でも、その頃のスコットランドは平和とは縁が無かった。強引・強欲で有名なイングランド王ヘンリー8世が、スコットランドを脅かしていた。そして西暦1548年、フランス貴族出身の王母の判断によって、まだ 6歳にもならないスコットランド女王メアリー・スチュアートはフランス王室に預けられた。(当時のフランス王室は、フランスの首都パリよりも、ロワール川近くのブロワ城などで過ごすことが多かったらしい。)

そして西暦1558年、15歳のスコットランド女王メアリー・スチュアートは、フランスの皇太子フランソワ(父はフランス王アンリ2世、母はフィレンツェ出身のカトリーヌ・ド・メディチ)とパリのノートルダム大聖堂で結婚。その翌年には皇太子がフランス王フランソワ2世として即位し、メアリー・スチュアートはスコットランド女王にしてフランス王妃ともなったわけだ。

但し、当時のフランスではプロテスタントとカトリックとの対立が次第に先鋭化しつつあった。そんな中でカトリックのリーダーとなっていたギーズ家が大きな影響力を持ち、フランス王フランソワ2世と王妃メアリー・スチュアートを強引にフランスの首都パリにあるルーブル宮殿(今の美術館)に移したらしい。といっても、メアリー・スチュアートにとってギーズ家は母の実家。まだ若いフランス王よりも、力強い母の実家の方が頼りになったかもしれないね。

未亡人となった女王メアリー・スチュアートがスコットランドに帰国

これ以上の幸福は望めないような境遇となったメアリー・スチュアート。でも、西暦1560年には夫であるフランス王フランソワ2世が亡くなってしまった。二人の結婚生活は、ほんの一年半あまりで終わってしまった。そして翌年の西暦1561年に18歳の未亡人にして女王 メアリー・スチュアートはスコットランドに帰国した。

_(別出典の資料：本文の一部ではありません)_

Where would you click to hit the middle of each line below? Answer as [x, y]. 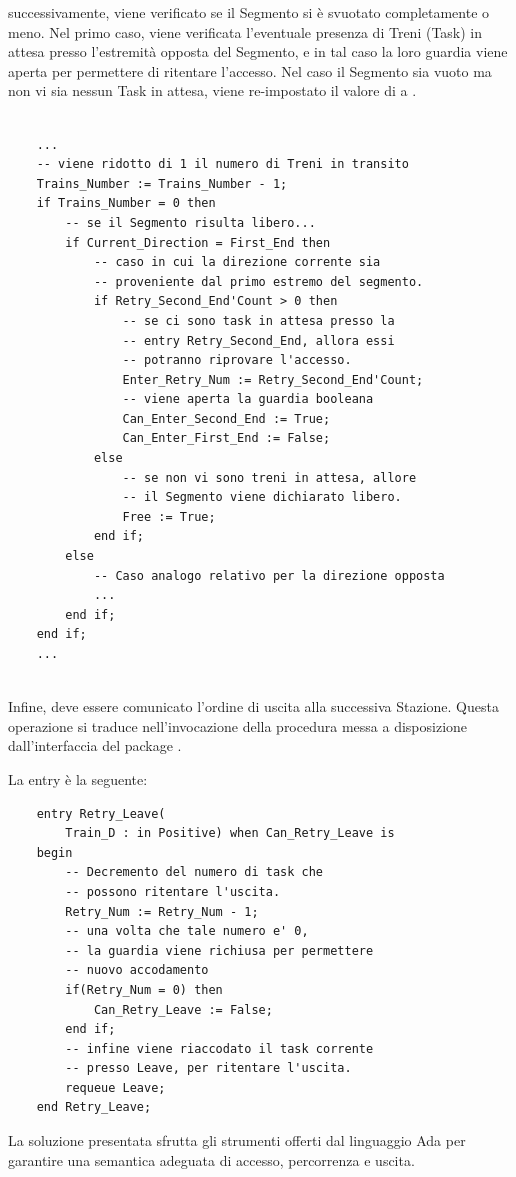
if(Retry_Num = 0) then [144, 989]
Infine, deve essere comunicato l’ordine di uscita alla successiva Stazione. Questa [253, 706]
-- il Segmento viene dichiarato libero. [262, 497]
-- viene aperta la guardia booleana [248, 399]
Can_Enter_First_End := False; [226, 438]
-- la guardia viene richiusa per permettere [219, 950]
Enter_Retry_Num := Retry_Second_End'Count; [273, 379]
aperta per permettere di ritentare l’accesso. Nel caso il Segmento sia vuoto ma [250, 70]

そんな彼女の故国スコットランドにも安らぎは無かった。エリザベス1世が王位を継承したイングランドとの対立も続いていた。他方でスコットランド国内ではカトリックと宗教改革勢力との対立が激しくなっていた。スコットランドではプロテスタントのジャン・カルヴァンの思想に従う長老派 プレスビテリアンが主流になっていたんだ。

そんな中で22歳のスコットランド女王メアリー・スチュアートは従弟のダーンリー卿と西暦1565年に結婚。周囲には反対する人々も多かったけれども。ところが、その再婚相手のダーンリー卿との関係も間もなく冷めていき、メアリー・スチュアートはイタリア人の秘書であるリッチオとの関係を深めていったらしい。

スコットランド女王メアリー・スチュアートが住んでいたエディンバラのホリールード宮殿(イギリス)

そして西暦1566年、スコットランド女王メアリー・スチュアートはエディンバラにあるホリールード宮殿(上の画像)で食事をしていた。そこへ踏み込んできた貴族たちは秘書リッチオを女王の目の前で殺害したんだそうな。その三ヵ月後、彼女は男の子を出産した。ダーンリー卿の息子とされているその男の子は、後にスコットランド王ジェームズ6世となり、更にはイングランド王ジェームズ1世となる。

その時点でもスコットランド女王メアリー・スチュアートとダーンリー卿との婚姻関係は続いていた。が、西暦1567年にダーンリー卿が遺体となって発見された。その三ヵ月後には24歳のメアリーはボスウェル卿と三度目の結婚をしている。しかし、ボスウェル卿にはダーンリー卿殺害の嫌疑もかけられており、ボスウェル卿との結婚には反対者も多かったんだそうな。

スコットランド女王メアリー・スチュアートの幽閉と廃位

スコットランド女王メアリー・スチュアートとボスウェル卿との結婚から間もなく、ボスウェル卿を容認しない貴族たちが兵を起こした。敗れて貴族たちに投降した女王メアリーは、ロッホ・レーベン(このページの冒頭の白鳥の泳ぐ湖の画像)に浮かぶ島の小さな城に幽閉された。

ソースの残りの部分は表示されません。